Journalists at National World condemn redundancy process 

  • 26 Jun 2023

The NUJ has expressed dismay at National World’s treatment of staff during its current redundancy process.

This month, the publisher of titles including the Edinburgh Evening News, Yorkshire Evening Post and Blackpool Gazette announced it would place tens of jobs at risk of redundancy.   

The NUJ estimates an increase in previous figures, with 34 journalists’ roles expected to be cut and a total of 54 people at risk. Journalists at the company have condemned the poor handling of processes, with staff reporting varying consultation deadlines shared by management and some consultation meetings lasting only 15 – 20 minutes, providing inadequate time to understand critical information.  

The union has expressed concern about the emotional toll the poorly managed process is having on members, with journalists citing worsening mental health and no risk assessments or equality impact assessments shared on the proposals to date.  

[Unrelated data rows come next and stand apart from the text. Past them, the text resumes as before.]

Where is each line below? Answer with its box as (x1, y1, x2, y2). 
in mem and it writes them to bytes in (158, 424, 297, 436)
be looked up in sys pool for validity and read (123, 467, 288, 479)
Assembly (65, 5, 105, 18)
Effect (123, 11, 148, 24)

Last week it emerged that there is no minimum payment being proposed for journalists made redundant with less than two years’ service.  

Laura Davison, NUJ national organiser, said:

“Members have been blindsided by their treatment throughout this difficult time. Through the consultation the union has asked National World for detail on the level of savings the business is hoping to make alongside information about site revenues to help inform negotiations. Despite this, the company has failed to share necessary information, with members left distressed as they face redundancy with little clarity about the strategic direction of the business.   

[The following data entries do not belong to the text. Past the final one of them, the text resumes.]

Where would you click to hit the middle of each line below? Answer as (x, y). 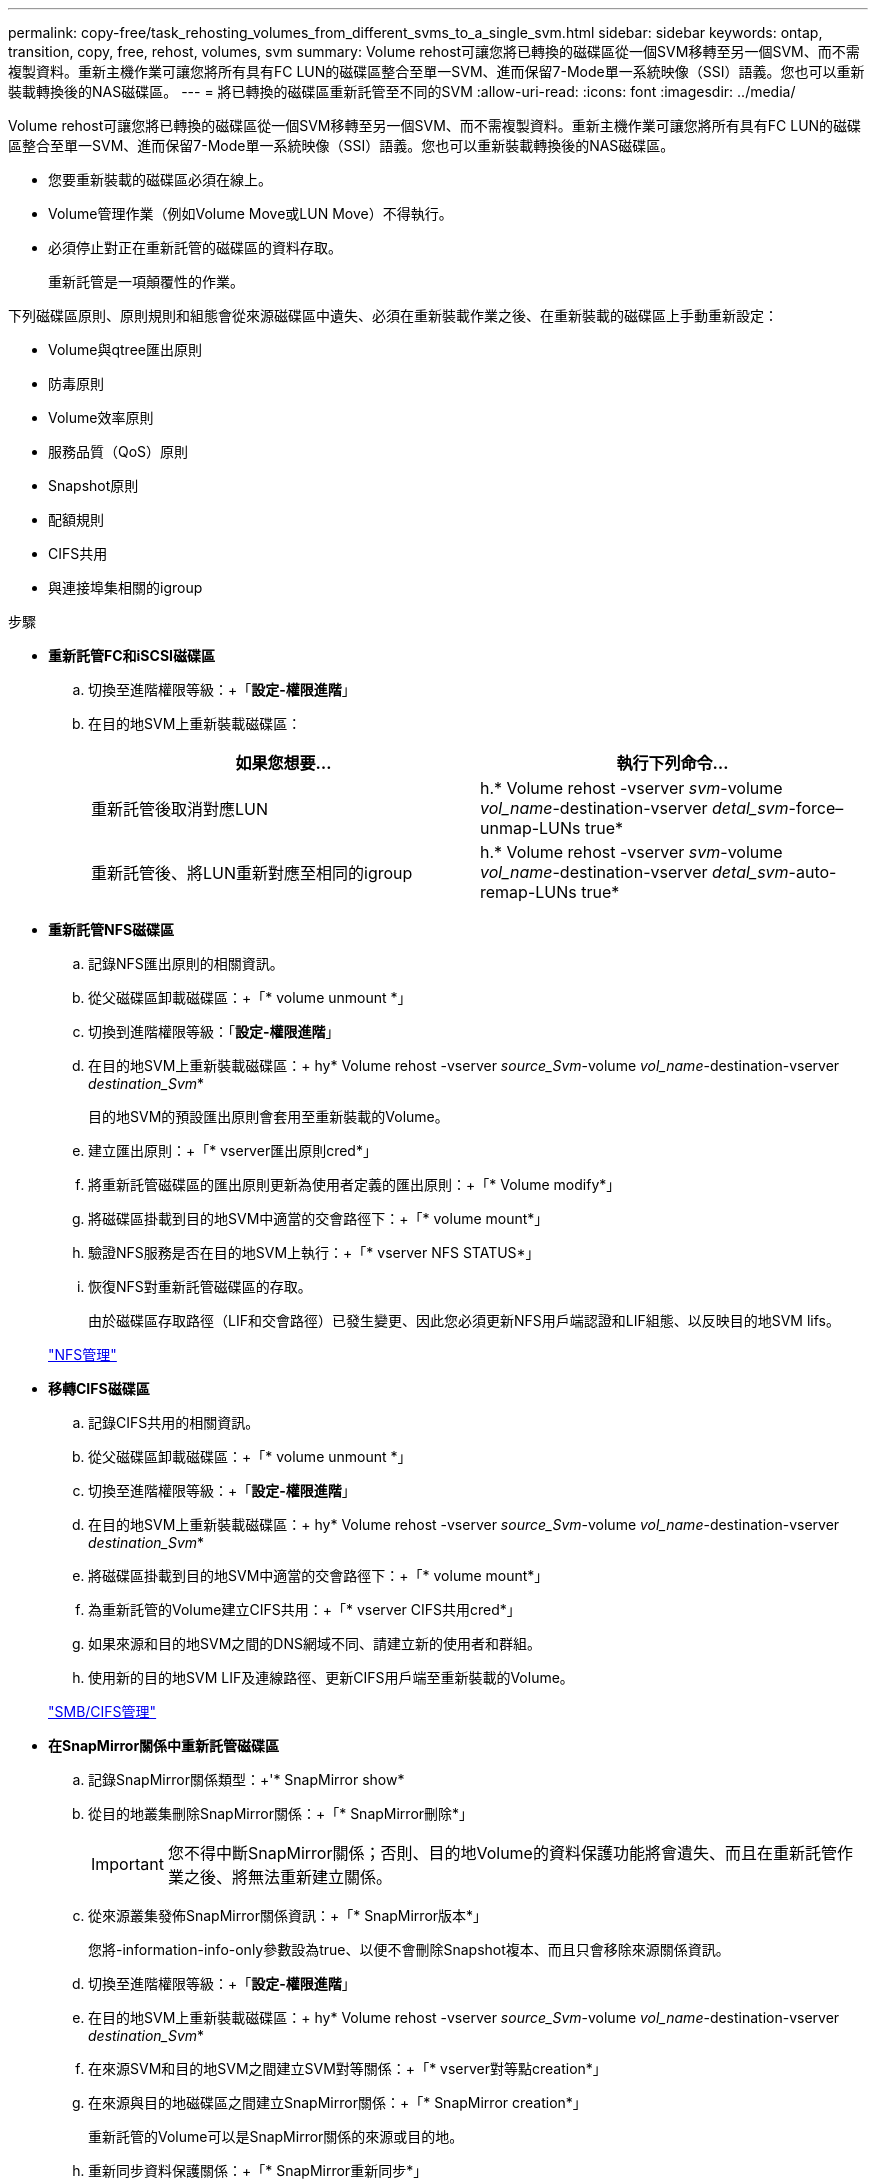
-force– (816, 808)
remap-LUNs (528, 892)
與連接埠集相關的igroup (125, 587)
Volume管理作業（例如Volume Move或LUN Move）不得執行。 (250, 213)
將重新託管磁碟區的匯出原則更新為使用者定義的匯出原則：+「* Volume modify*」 (354, 1184)
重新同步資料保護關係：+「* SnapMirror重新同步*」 (258, 2170)
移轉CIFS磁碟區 (99, 1388)
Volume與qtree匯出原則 (125, 349)

"Dedicated journalists deserve fair treatment but without a willingness to meaningfully engage with the union on the process and ways to mitigate redundancies, National World is sending a message to staff that it does not value the very people who have invested their talent and skill into the company.”  

A group chapel representative said:

“National World’s policy not to provide a minimum redundancy payment for those with less than two years’ service is typical of the lack of concern that it now shows for its staff. To place anyone at risk of redundancy in the midst of a cost of living crisis and potentially offer nothing more than four weeks' notice - while simultaneously preparing to pay out £1.3m to shareholders - is utterly shameful. 

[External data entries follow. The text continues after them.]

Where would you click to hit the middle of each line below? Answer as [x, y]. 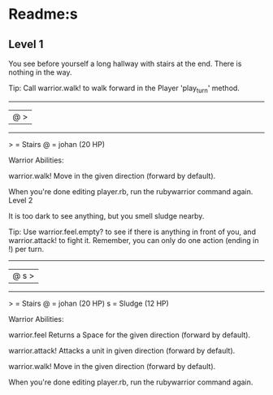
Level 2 [21, 200]
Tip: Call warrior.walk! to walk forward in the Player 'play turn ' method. [124, 89]
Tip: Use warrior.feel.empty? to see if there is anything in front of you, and [132, 232]
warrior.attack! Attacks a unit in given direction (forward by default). [122, 350]
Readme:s [43, 14]
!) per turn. [26, 249]
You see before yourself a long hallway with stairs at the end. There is [125, 63]
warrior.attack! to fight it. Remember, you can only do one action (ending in [134, 240]
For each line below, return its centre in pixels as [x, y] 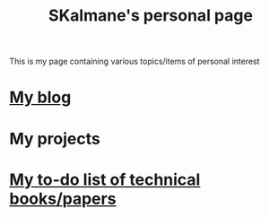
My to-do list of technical [105, 179]
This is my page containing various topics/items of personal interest [134, 61]
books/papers [63, 199]
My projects [55, 139]
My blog [40, 97]
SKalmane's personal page [151, 16]
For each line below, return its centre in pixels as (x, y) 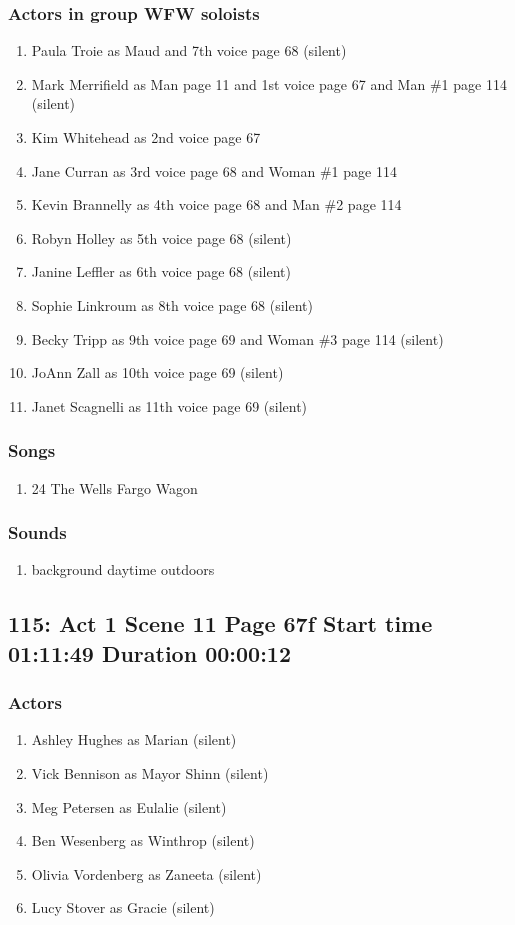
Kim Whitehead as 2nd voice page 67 (146, 137)
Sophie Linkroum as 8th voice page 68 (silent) (172, 304)
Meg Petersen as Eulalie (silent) (129, 806)
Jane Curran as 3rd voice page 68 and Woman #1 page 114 (214, 170)
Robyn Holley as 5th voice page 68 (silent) (161, 237)
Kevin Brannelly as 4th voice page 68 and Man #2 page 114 (216, 204)
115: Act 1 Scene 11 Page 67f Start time (220, 623)
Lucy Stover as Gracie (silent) (123, 907)
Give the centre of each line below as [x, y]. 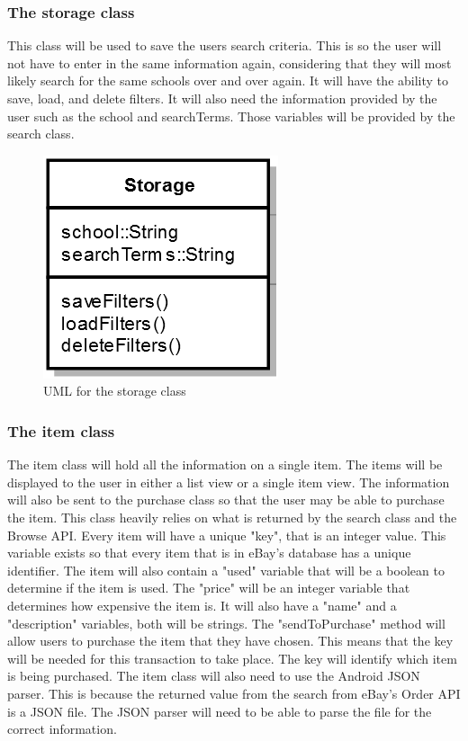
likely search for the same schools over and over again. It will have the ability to [228, 80]
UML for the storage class [115, 391]
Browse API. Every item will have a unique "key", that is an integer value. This [227, 535]
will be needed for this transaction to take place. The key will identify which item [232, 658]
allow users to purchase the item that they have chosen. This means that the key [230, 641]
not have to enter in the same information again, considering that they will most [229, 62]
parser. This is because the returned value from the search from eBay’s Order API [234, 693]
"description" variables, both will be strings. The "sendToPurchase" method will [226, 623]
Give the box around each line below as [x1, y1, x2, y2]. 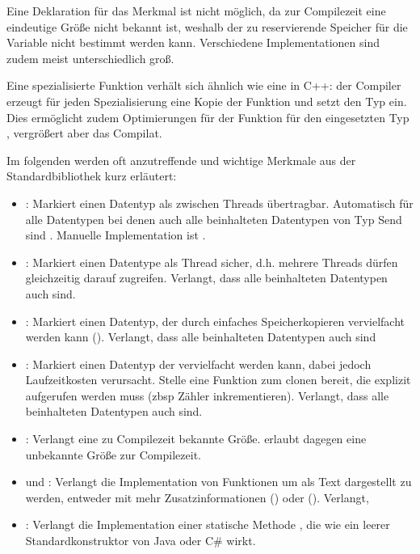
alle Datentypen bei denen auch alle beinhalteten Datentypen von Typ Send [25, 210, 402, 227]
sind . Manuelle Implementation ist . [25, 226, 206, 243]
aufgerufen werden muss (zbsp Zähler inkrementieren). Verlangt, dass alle [25, 387, 389, 404]
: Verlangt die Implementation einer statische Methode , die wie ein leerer [25, 516, 390, 533]
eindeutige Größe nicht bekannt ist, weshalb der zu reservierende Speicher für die [6, 18, 408, 35]
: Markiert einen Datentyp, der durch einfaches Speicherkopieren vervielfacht [25, 312, 405, 329]
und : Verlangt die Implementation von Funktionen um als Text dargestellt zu [25, 473, 412, 490]
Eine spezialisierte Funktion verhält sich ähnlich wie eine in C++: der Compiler [6, 77, 401, 94]
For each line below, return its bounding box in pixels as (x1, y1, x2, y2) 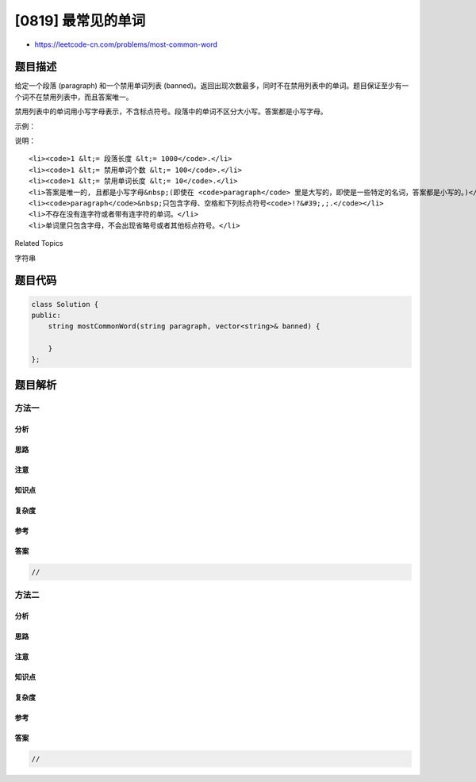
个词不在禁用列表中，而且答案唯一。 (14, 92, 133, 102)
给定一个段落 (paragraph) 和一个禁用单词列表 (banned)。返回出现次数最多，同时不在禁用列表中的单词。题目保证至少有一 (14, 81, 409, 90)
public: (31, 310, 61, 320)
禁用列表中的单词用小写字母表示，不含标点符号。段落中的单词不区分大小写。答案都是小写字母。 (14, 107, 328, 117)
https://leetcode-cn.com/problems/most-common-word (34, 40, 218, 49)
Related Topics (14, 239, 63, 248)
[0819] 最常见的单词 (14, 12, 146, 29)
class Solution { (31, 300, 99, 309)
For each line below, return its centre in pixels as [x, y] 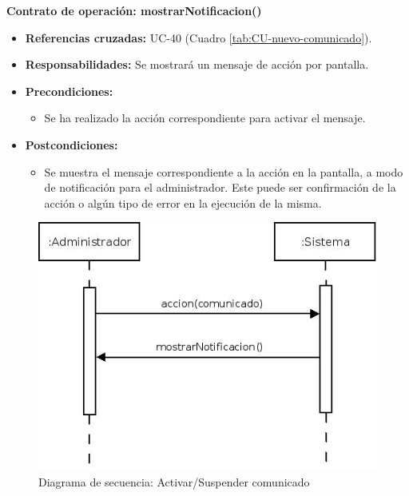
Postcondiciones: [71, 144]
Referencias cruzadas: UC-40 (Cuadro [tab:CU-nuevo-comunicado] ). [199, 37]
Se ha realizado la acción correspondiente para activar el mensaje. [205, 118]
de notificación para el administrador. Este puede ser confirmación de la [220, 187]
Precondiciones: [69, 91]
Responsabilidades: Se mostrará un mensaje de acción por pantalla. [197, 64]
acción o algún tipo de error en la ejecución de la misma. [183, 202]
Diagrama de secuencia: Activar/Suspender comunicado [174, 481]

"It is just one of the many issues arising from what has been a chaotic consultation process that has caused unnecessary distress to those put at risk. Members have felt rushed to make important decisions due to arbitrary deadlines imposed by the company, in some cases without having all the details they need to make any kind of informed choice. 

"Management would be wise to remember that the rest of the staff - and potential future employees - are watching closely and will be taking note of whether this is an employer who they can trust to treat them fairly and decently. The company must engage in good faith with the NUJ to reverse poor practices and ensure all staff are treated with respect." 

The NUJ is urging the publisher to rethink its approach and ensure information relayed to staff is accurate, consistent and accessible. The union is seeking engagement to ensure there are no compulsory redundancies and criteria used is fair with necessary consultation."